(Excerpts from a dataset)
* * *

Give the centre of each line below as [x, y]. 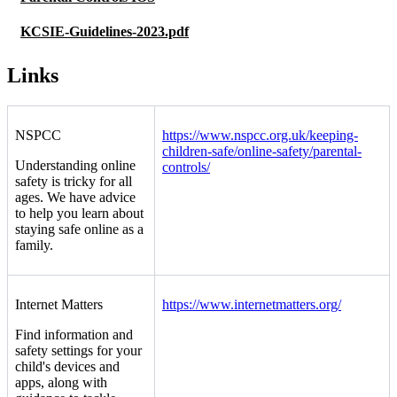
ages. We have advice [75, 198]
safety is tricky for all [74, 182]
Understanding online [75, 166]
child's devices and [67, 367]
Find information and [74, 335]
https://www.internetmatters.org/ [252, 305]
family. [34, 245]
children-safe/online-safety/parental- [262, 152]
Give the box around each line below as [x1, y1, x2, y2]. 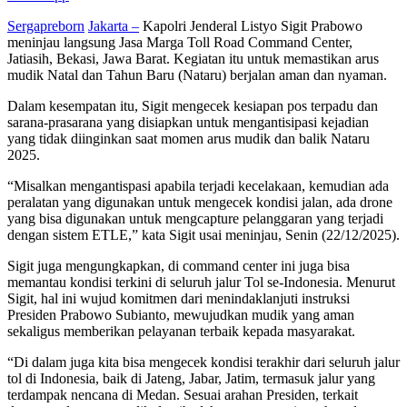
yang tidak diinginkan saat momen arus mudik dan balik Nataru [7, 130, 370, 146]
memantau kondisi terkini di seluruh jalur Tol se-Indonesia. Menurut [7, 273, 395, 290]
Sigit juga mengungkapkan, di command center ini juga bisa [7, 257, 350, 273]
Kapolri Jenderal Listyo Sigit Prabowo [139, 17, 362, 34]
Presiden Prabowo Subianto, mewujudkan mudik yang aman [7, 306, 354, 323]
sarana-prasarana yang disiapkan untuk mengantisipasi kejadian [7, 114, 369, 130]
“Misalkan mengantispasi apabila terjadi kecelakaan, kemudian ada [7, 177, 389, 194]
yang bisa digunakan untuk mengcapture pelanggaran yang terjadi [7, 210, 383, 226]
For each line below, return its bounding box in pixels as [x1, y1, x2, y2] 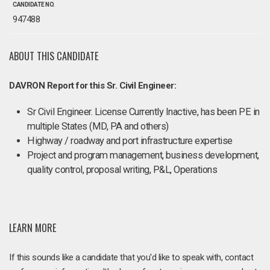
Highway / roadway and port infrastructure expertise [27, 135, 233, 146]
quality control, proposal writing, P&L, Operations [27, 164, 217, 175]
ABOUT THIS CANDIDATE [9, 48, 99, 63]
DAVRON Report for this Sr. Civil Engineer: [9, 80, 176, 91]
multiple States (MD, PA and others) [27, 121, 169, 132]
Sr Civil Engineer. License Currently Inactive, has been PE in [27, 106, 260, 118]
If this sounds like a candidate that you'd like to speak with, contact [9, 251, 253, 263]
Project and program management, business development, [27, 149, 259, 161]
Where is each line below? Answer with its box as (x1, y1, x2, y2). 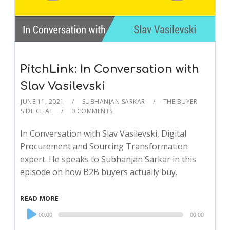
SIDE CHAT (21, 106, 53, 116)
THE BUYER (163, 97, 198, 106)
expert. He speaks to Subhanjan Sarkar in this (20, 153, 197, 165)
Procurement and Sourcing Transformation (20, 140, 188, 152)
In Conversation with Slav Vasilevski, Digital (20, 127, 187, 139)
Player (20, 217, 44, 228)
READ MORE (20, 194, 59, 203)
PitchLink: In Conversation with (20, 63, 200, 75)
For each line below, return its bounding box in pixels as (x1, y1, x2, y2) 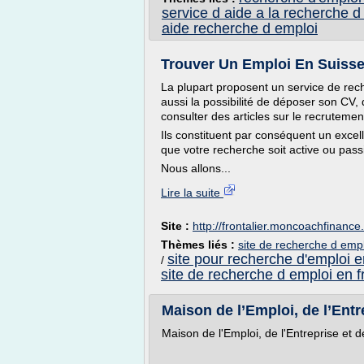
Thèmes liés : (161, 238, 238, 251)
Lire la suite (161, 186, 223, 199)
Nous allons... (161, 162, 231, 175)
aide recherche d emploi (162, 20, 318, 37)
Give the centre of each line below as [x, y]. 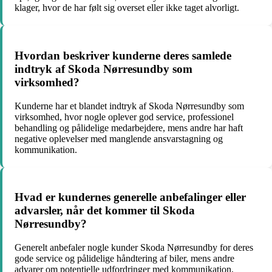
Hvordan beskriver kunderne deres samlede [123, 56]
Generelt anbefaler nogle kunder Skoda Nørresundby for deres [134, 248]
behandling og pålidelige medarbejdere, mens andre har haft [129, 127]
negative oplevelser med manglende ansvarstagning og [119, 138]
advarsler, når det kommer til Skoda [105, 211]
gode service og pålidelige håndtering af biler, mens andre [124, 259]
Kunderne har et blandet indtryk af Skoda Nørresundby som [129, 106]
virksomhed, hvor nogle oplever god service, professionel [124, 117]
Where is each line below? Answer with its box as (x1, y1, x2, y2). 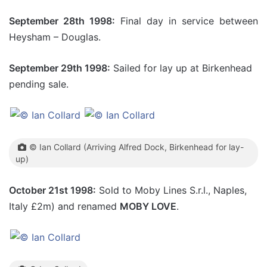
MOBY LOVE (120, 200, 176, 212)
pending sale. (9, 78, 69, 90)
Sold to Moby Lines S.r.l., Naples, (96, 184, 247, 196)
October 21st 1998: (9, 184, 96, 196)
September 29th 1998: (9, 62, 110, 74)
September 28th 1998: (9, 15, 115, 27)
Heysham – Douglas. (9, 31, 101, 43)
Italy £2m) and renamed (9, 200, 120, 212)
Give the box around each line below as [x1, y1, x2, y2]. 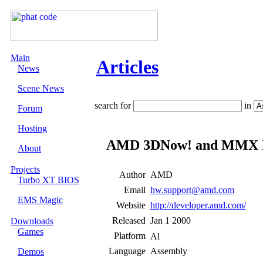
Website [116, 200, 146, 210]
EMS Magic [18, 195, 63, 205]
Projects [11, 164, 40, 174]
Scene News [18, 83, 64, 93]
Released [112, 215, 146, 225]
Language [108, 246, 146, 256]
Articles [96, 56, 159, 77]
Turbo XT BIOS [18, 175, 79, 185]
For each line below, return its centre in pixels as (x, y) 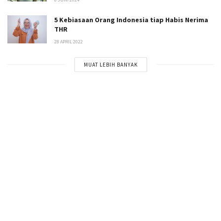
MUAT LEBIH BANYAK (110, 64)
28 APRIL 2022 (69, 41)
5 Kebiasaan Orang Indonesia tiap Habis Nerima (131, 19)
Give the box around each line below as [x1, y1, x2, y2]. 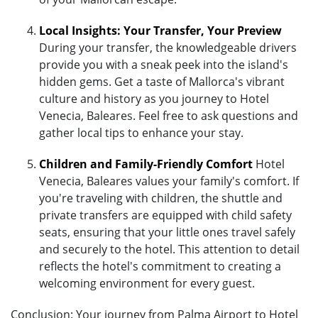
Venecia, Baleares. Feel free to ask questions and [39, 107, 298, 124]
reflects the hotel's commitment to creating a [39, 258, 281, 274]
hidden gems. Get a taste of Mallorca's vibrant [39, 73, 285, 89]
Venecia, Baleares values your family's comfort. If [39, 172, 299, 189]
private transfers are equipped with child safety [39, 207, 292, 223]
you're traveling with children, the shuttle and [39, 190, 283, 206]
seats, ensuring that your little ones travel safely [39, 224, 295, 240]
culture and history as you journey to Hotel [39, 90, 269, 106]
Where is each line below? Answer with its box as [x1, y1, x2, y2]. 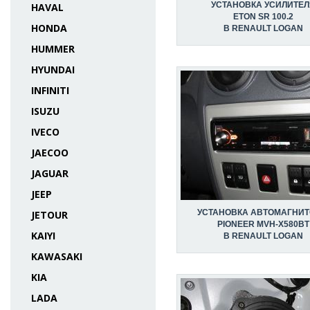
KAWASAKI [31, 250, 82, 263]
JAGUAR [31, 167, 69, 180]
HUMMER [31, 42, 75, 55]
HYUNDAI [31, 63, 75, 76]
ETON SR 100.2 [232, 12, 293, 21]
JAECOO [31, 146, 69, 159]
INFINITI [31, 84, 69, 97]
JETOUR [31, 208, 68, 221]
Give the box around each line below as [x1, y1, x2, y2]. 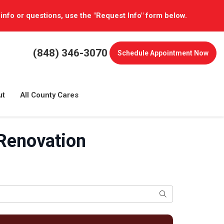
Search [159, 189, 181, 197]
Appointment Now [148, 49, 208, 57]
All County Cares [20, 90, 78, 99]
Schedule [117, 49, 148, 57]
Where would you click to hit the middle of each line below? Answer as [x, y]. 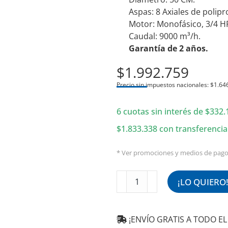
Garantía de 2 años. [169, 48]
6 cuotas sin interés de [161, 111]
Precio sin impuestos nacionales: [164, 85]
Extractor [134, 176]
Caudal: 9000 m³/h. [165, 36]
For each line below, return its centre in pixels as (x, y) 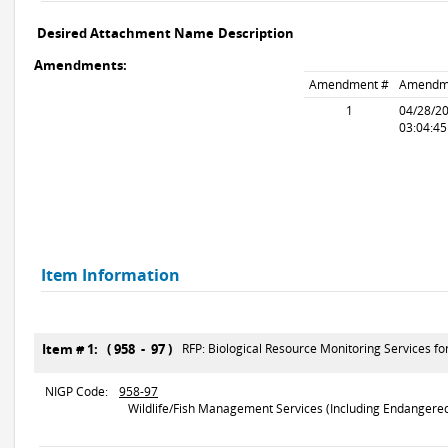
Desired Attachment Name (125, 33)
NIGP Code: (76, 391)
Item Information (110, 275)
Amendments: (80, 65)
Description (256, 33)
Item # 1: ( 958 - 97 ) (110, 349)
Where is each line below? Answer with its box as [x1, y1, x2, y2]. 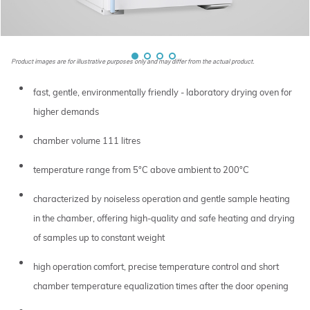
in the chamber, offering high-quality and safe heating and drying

* * *

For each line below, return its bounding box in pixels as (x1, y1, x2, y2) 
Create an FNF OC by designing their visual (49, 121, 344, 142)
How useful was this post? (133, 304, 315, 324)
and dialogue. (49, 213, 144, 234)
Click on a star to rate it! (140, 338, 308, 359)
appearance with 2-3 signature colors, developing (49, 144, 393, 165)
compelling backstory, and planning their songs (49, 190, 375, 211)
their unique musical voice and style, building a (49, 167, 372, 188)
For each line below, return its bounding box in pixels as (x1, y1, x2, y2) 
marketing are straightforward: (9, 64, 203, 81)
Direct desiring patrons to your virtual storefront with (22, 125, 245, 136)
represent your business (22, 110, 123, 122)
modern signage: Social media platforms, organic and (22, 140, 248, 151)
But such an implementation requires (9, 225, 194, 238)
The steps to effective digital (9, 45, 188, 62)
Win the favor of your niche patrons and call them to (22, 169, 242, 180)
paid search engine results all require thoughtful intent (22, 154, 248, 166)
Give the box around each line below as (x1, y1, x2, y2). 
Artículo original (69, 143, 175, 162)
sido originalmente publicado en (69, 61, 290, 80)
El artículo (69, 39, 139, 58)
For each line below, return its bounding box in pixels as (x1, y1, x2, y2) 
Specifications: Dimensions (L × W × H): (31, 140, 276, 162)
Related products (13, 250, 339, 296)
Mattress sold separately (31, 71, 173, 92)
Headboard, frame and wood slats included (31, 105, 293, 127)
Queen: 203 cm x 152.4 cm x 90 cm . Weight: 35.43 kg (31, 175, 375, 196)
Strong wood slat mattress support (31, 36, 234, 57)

* * *

#### [Your task]
Where a line of the entries contains the word "September", copy that line.

#### [Exercise output]
September 29th 1998: (9, 62, 110, 74)
September 28th 1998: (9, 15, 115, 27)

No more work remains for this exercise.